=== Provided data ===

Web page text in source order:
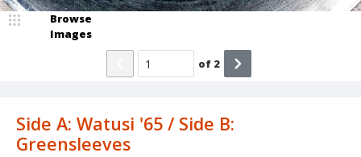
Side A: Watusi '65 / Side B:
Greensleeves
Browse
Images
of 2
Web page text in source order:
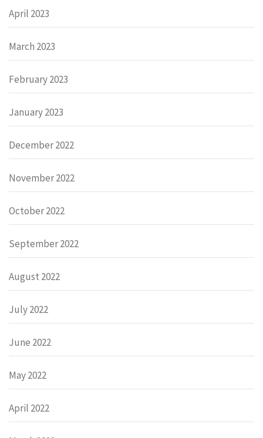
April 2023
March 2023
February 2023
January 2023
December 2022
November 2022
October 2022
September 2022
August 2022
July 2022
June 2022
May 2022
April 2022
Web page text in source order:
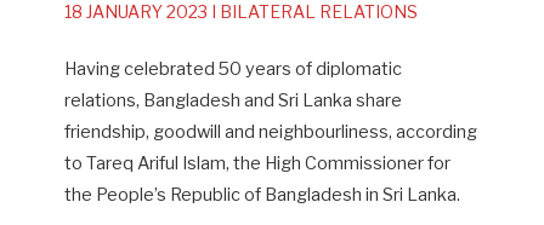
18 JANUARY 2023 I BILATERAL RELATIONS
Having celebrated 50 years of diplomatic
relations, Bangladesh and Sri Lanka share
friendship, goodwill and neighbourliness, according
to Tareq Ariful Islam, the High Commissioner for
the People’s Republic of Bangladesh in Sri Lanka.
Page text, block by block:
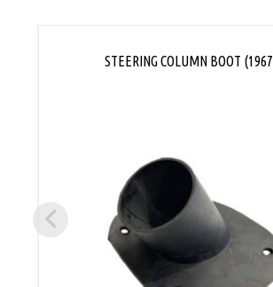
STEERING COLUMN BOOT
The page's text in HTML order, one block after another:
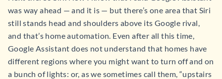
was way ahead — and it is — but there’s one area that Siri
still stands head and shoulders above its Google rival,
and that’s home automation. Even after all this time,
Google Assistant does not understand that homes have
different regions where you might want to turn off and on
a bunch of lights: or, as we sometimes call them, “upstairs
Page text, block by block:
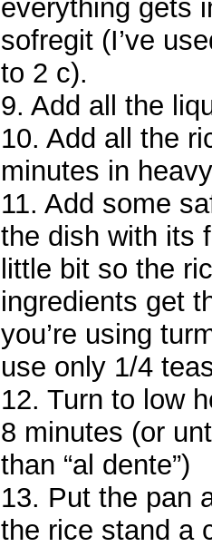
everything gets
sofregit (I’ve
to 2 c).
9. Add all the
10. Add all the
minutes in
11. Add some
the dish with its
little bit so the
ingredients get
you’re using
use only 1/4
12. Turn to low
8 minutes (or
than “al dente”)
13. Put the pan
the rice stand a
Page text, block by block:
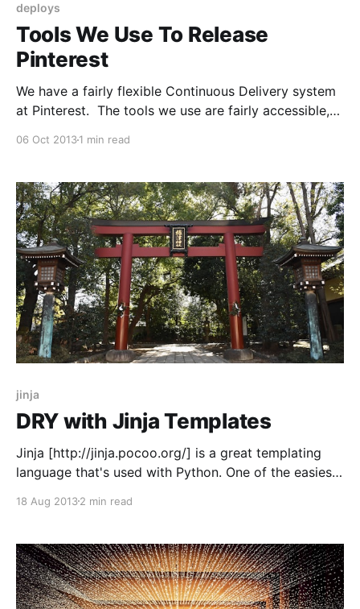
deploys
Tools We Use To Release
Pinterest
We have a fairly flexible Continuous Delivery system
at Pinterest. The tools we use are fairly accessible,
overlay. It manages code-reviews, facilitates code-
merging, and most importantly has a
06 Oct 20131 min read
jinja
DRY with Jinja Templates
Jinja [http://jinja.pocoo.org/] is a great templating
language that's used with Python. One of the easiest
Let's say you want to build a blog. You may want a
18 Aug 20132 min read
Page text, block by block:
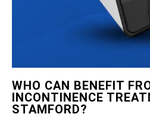
WHO CAN BENEFIT
INCONTINENCE
STAMFORD?
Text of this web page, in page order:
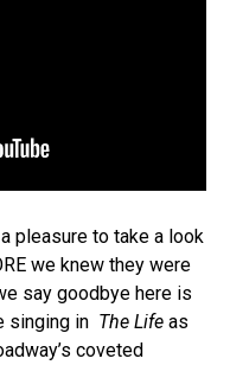
pleasure to take a look
we knew they were
say goodbye here is
singing in The Life as
coveted
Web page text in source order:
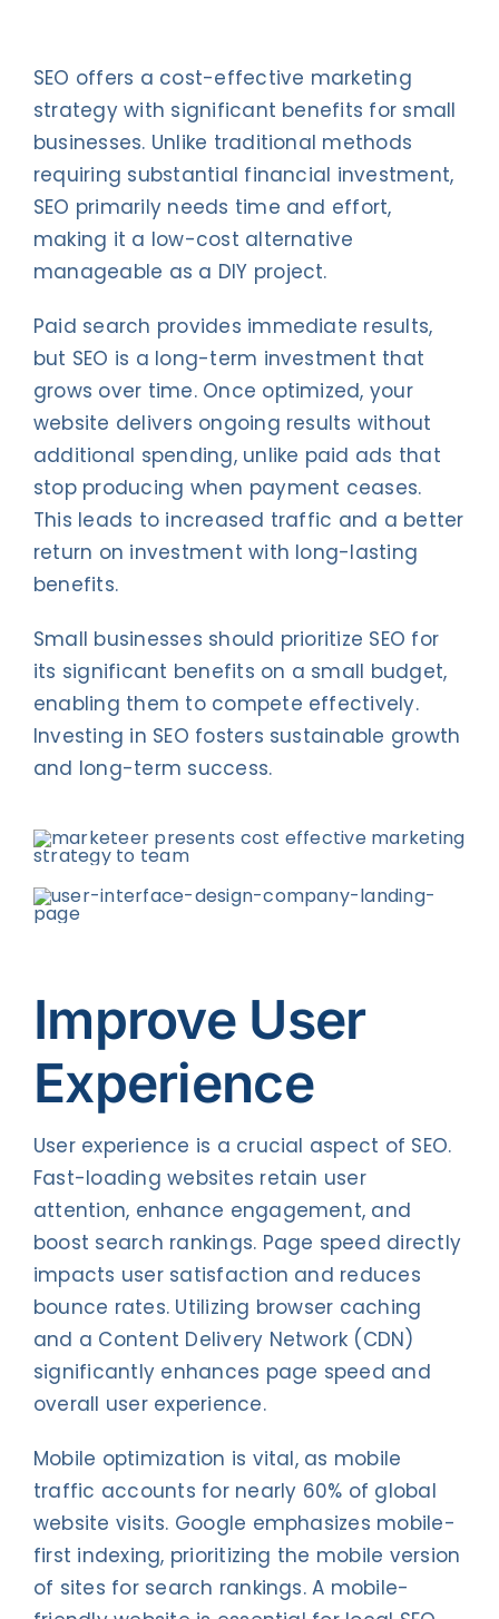
SEO offers a cost-effective marketing
strategy with significant benefits for small
businesses. Unlike traditional methods
requiring substantial financial investment,
SEO primarily needs time and effort,
making it a low-cost alternative
manageable as a DIY project.
Paid search provides immediate results,
but SEO is a long-term investment that
grows over time. Once optimized, your
website delivers ongoing results without
additional spending, unlike paid ads that
stop producing when payment ceases.
This leads to increased traffic and a better
return on investment with long-lasting
benefits.
Small businesses should prioritize SEO for
its significant benefits on a small budget,
enabling them to compete effectively.
Investing in SEO fosters sustainable growth
and long-term success.
Improve User
Experience
User experience is a crucial aspect of SEO.
Fast-loading websites retain user
attention, enhance engagement, and
boost search rankings. Page speed directly
impacts user satisfaction and reduces
bounce rates. Utilizing browser caching
and a Content Delivery Network (CDN)
significantly enhances page speed and
overall user experience.
Mobile optimization is vital, as mobile
traffic accounts for nearly 60% of global
website visits. Google emphasizes mobile-
first indexing, prioritizing the mobile version
of sites for search rankings. A mobile-
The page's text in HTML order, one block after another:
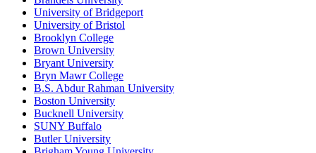
University of Bridgeport
University of Bristol
Brooklyn College
Brown University
Bryant University
Bryn Mawr College
B.S. Abdur Rahman University
Boston University
Bucknell University
SUNY Buffalo
Butler University
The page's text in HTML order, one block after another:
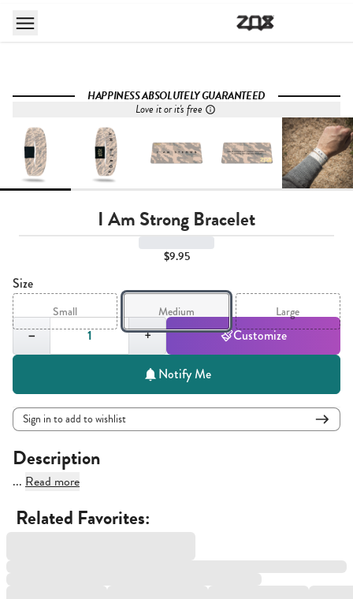
HAPPINESS ABSOLUTELY GUARANTEED
Love it or it's free
I Am Strong Bracelet
$9.95
Size
Small Medium Large
−
Quantity,1
+ Customize
Notify Me
Sign in to add to wishlist
Description
... Read more
Related Favorites:
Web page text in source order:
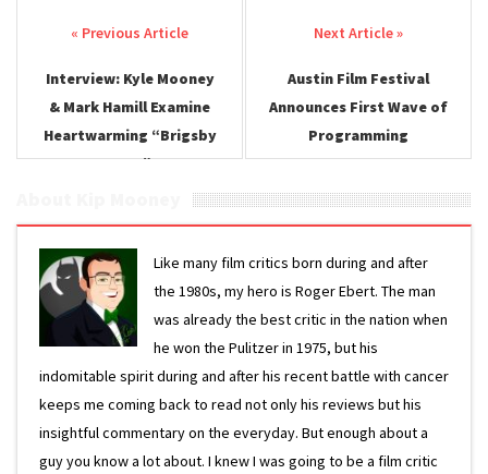
Post navigation
Interview: Kyle Mooney
& Mark Hamill Examine
Heartwarming “Brigsby
Bear”
Austin Film Festival
Announces First Wave of
Programming
Like many film critics born during and after
the 1980s, my hero is Roger Ebert. The man
was already the best critic in the nation when
he won the Pulitzer in 1975, but his
indomitable spirit during and after his recent battle with cancer
keeps me coming back to read not only his reviews but his
insightful commentary on the everyday. But enough about a
guy you know a lot about. I knew I was going to be a film critic
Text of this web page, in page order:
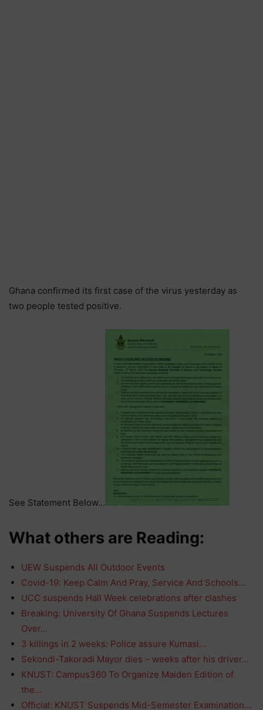
Ghana confirmed its first case of the virus yesterday as
two people tested positive.
See Statement Below…
What others are Reading:
UEW Suspends All Outdoor Events
Covid-19: Keep Calm And Pray, Service And Schools…
UCC suspends Hall Week celebrations after clashes
Breaking: University Of Ghana Suspends Lectures
Over…
3 killings in 2 weeks: Police assure Kumasi…
Sekondi-Takoradi Mayor dies – weeks after his driver…
KNUST: Campus360 To Organize Maiden Edition of
the…
Official: KNUST Suspends Mid-Semester Examination…
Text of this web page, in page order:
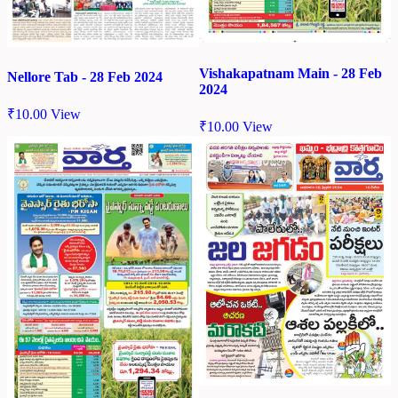
Nellore Tab - 28 Feb 2024
₹10.00 View
Vishakapatnam Main - 28 Feb
2024
₹10.00 View
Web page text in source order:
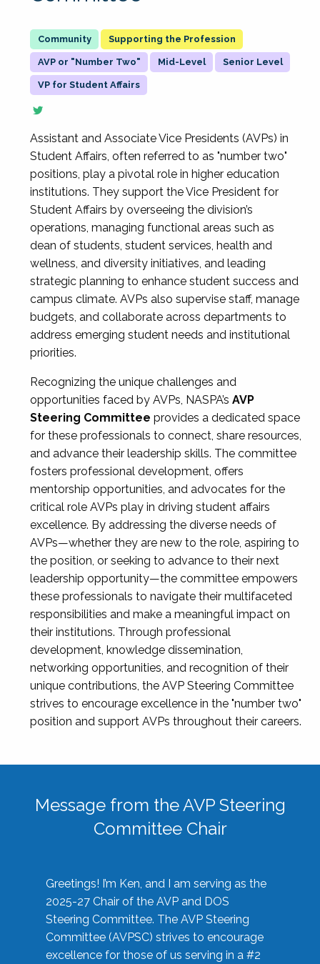
Supporting the Profession
AVP or "Number Two" Mid-Level Senior Level
VP for Student Affairs
Assistant and Associate Vice Presidents (AVPs) in
Student Affairs, often referred to as "number two"
positions, play a pivotal role in higher education
institutions. They support the Vice President for
Student Affairs by overseeing the division’s
operations, managing functional areas such as
dean of students, student services, health and
wellness, and diversity initiatives, and leading
strategic planning to enhance student success and
campus climate. AVPs also supervise staff, manage
budgets, and collaborate across departments to
address emerging student needs and institutional
priorities.
Recognizing the unique challenges and
opportunities faced by AVPs, NASPA’s AVP
Steering Committee provides a dedicated space
for these professionals to connect, share resources,
and advance their leadership skills. The committee
fosters professional development, offers
mentorship opportunities, and advocates for the
critical role AVPs play in driving student affairs
excellence. By addressing the diverse needs of
AVPs—whether they are new to the role, aspiring to
the position, or seeking to advance to their next
leadership opportunity—the committee empowers
these professionals to navigate their multifaceted
responsibilities and make a meaningful impact on
their institutions. Through professional
development, knowledge dissemination,
networking opportunities, and recognition of their
unique contributions, the AVP Steering Committee
strives to encourage excellence in the "number two"
position and support AVPs throughout their careers.
Message from the AVP Steering
Committee Chair
Greetings! I’m Ken, and I am serving as the
2025-27 Chair of the AVP and DOS
Steering Committee. The AVP Steering
Committee (AVPSC) strives to encourage
excellence for those of us serving in a #2

===

◆ Task to carry out: Look through the records and copy every line that has the word "after".

◆ Answer space:
The page's text in HTML order, one block after another:
and that’s home automation. Even after all this time,
The page's text in HTML order, one block after another:
The page's text in HTML order, one block after another:
Like many film critics born during and after
indomitable spirit during and after his recent battle with cancer
UCC suspends Hall Week celebrations after clashes
Sekondi-Takoradi Mayor dies – weeks after his driver…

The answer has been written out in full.